To investigate the pharmacokinetics and mechanism of intestinal absorption of JBP485 in rats, the pharmacokinetics of JBP485 were investigated in vivo both intravenously and orally. The effects of glycylsarcosine (Gly-Sar) on the uptake and transepithelial transport of JBP485 were examined in everted intestinal sacs, in situ jejunal perfusion, Caco-2 cells and PEPT1 transfected Hela cells. The gastrointestinal absorption of JBP485 was rapid. T(1/2ß) was 2.25 ± 0.06 h, CL(plasma) was 2.99 ± 0.002 ml/min/kg, V(d) was 0.22 ± 0.05 l/kg and bioavailability was about 30% at a dosage of 25 mg/kg. JBP485 underwent rapid distribution in the tissues. Gly-Sar significantly decreased JBP485 uptake and transport in these models. A kinetic study showed that JBP485 was transported by PEPT1 in Caco-2 cells with Km and Vmax values of 0.33 ± 0.13 mM and 0.72 ± 0.06 nmol/mg protein/10 min, respectively. JBP485 appeared to have linear pharmacokinetics at intravenous doses of 6.25-100 mg/kg with minor first-pass effect, and JBP485 was mainly distributed in the kidney; JBP485 is a substrate for PEPT1 which is involved in the absorption of JBP485 in rat intestine.

Pharmacokinetic interaction between JBP485 and cephalexin in rats.

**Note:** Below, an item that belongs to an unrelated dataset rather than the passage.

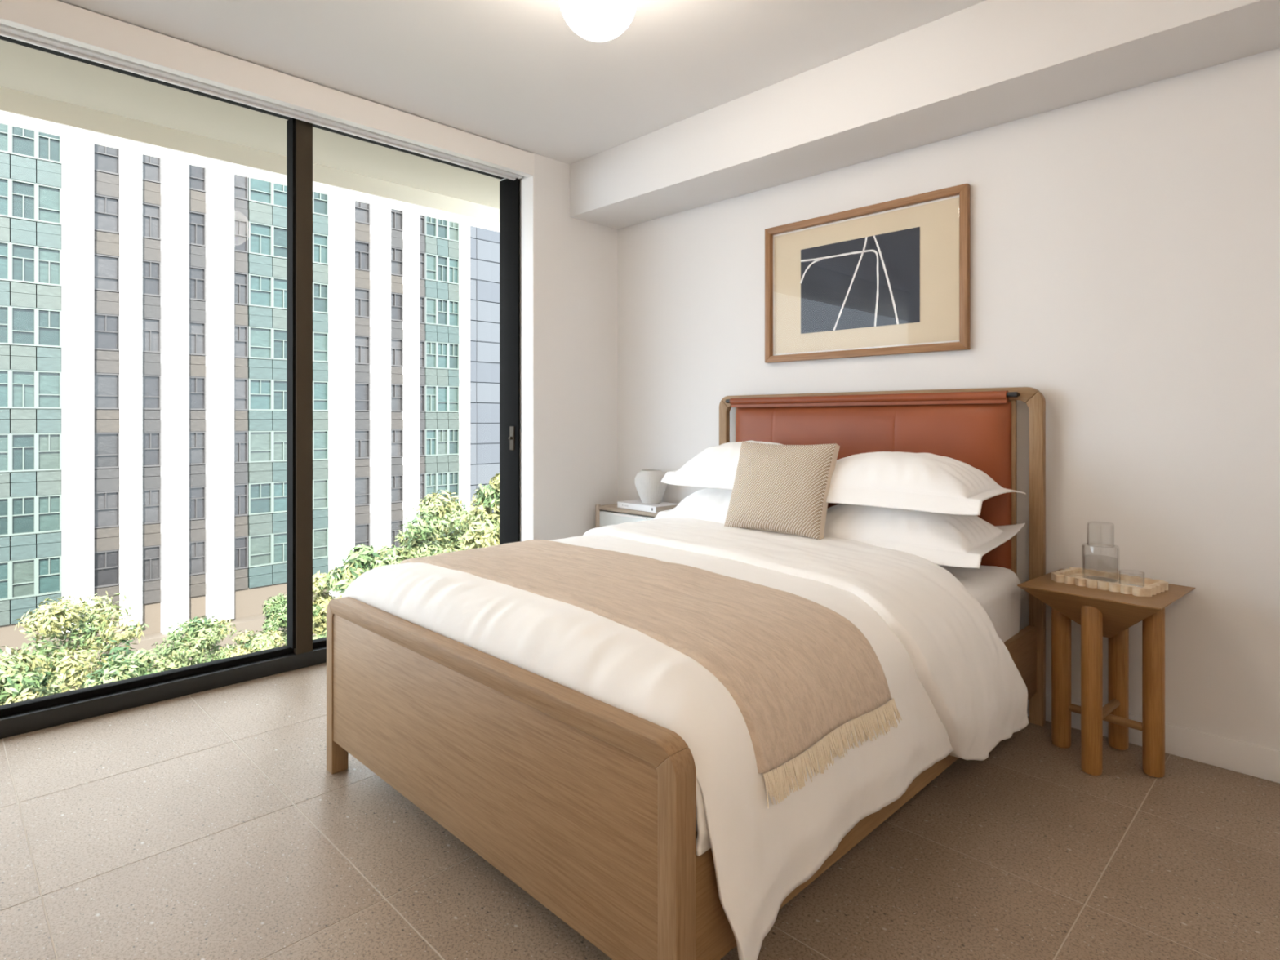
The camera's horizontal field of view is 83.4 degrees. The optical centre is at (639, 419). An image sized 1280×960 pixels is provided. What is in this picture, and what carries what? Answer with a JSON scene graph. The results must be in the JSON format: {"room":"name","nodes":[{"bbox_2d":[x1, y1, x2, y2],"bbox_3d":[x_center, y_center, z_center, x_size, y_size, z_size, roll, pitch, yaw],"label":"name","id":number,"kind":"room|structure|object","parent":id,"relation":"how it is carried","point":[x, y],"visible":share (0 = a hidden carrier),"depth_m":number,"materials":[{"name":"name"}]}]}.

The purpose of this study was to investigate the pharmacokinetic mechanism of interaction between JBP485 (cyclo-trans-4-L-hydroxyprolyl-L-serine, a dipeptide) and cephalexin when they were coadministered in rats. The plasma concentrations of JBP485 and cephalexin were both decreased significantly after oral combination, but little difference was observed after simultaneous intravenous administration of the two agents, suggesting that the interaction target localized in the intestine during the absorption process. The uptake in everted intestinal sacs and absorption in jejunal perfusions of JBP485 and cephalexin were dramatically reduced after drug combination. When JBP485 and cephalexin were coadministered, both the decrease in accumulative renal excretion (81.9-68.1% of JBP485 and 91.8-74.5% of cephalexin) and in renal clearance (2.89-1.87 ml/min/kg JBP485 and 2.23-1.58 ml/min/kg cephalexin) indicated that transporter(s) other than H(+)/peptide transporter (PEPT) 2 are involved in the process of excretion. Probenecid could reduce renal excretion of JBP485 and cephalexin. Moreover, the decreased uptake of JBP485 with probenecid, p-aminohippuate, or benzylpenicillin in kidney slices could be explained by an inhibition in the kidney via organic anion transporters (OATs), at least in part. The accumulation of JBP485 in human (h) OAT1- or hOAT3-human embryonic kidney (HEK) 293 cells was greater than that in vector-HEK293 cells, and the uptake could be inhibited by probenecid. These findings further confirmed that the pharmacokinetic mechanism of the drug-drug interaction between JBP485 and cephalexin could be explained by their inhibition of the same transporters in the intestinal mucosa (PEPT1) and kidneys (PEPT2 and OATs). We provide the first evidence that JBP485 is not only a substrate of PEPTs but also is excreted through OATs.